>>

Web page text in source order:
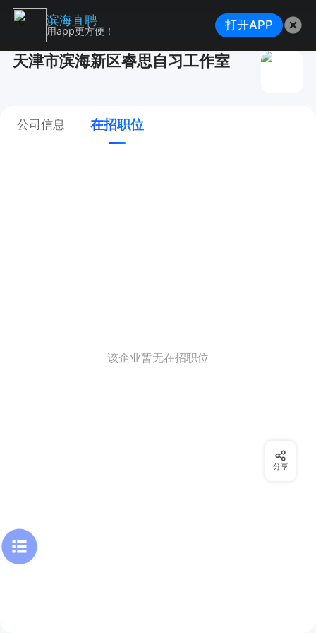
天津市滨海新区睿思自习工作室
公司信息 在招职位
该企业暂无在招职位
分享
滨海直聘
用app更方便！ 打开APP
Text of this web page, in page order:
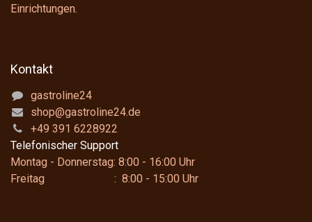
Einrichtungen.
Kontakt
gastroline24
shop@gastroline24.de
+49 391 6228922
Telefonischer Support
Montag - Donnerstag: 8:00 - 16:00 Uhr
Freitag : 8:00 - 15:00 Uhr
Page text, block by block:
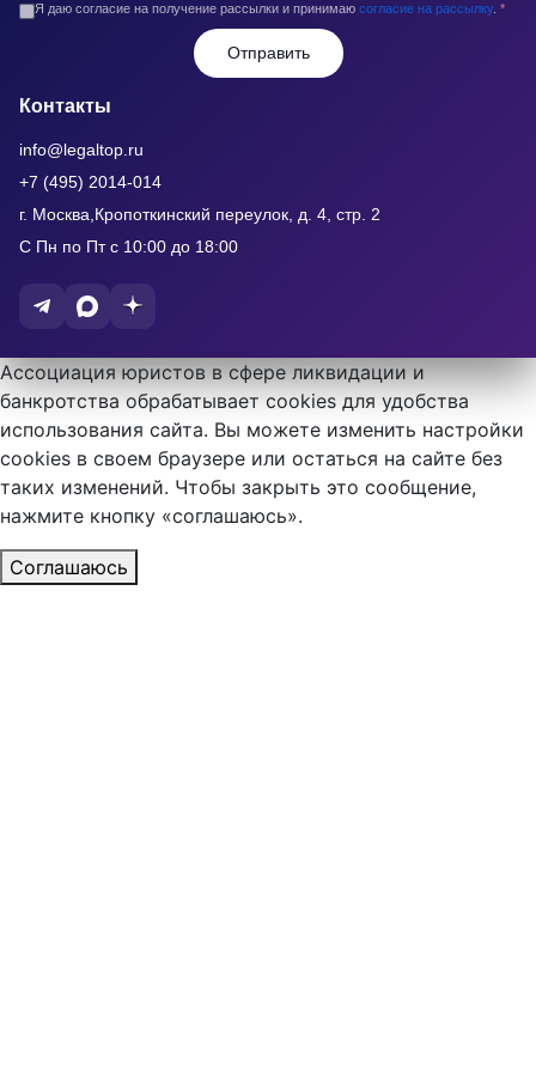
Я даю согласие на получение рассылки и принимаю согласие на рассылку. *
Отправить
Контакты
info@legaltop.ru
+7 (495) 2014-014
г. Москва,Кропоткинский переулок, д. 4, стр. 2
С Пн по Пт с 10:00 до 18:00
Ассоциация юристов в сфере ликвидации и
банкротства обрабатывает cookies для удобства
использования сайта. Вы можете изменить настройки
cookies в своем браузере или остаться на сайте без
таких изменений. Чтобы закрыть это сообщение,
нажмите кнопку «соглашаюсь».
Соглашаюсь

<<

EXERCISE DIRECTIONS: Without including any pictures, print all of the material exactly as given.

SOLVED PROBLEM:
Web page text in source order:
天津市滨海新区睿思自习工作室
公司信息 在招职位
该企业暂无在招职位
分享
滨海直聘
用app更方便！ 打开APP
Text of this web page, in page order:
Einrichtungen.
Kontakt
gastroline24
shop@gastroline24.de
+49 391 6228922
Telefonischer Support
Montag - Donnerstag: 8:00 - 16:00 Uhr
Freitag : 8:00 - 15:00 Uhr
Page text, block by block:
Я даю согласие на получение рассылки и принимаю согласие на рассылку. *
Отправить
Контакты
info@legaltop.ru
+7 (495) 2014-014
г. Москва,Кропоткинский переулок, д. 4, стр. 2
С Пн по Пт с 10:00 до 18:00
Ассоциация юристов в сфере ликвидации и
банкротства обрабатывает cookies для удобства
использования сайта. Вы можете изменить настройки
cookies в своем браузере или остаться на сайте без
таких изменений. Чтобы закрыть это сообщение,
нажмите кнопку «соглашаюсь».
Соглашаюсь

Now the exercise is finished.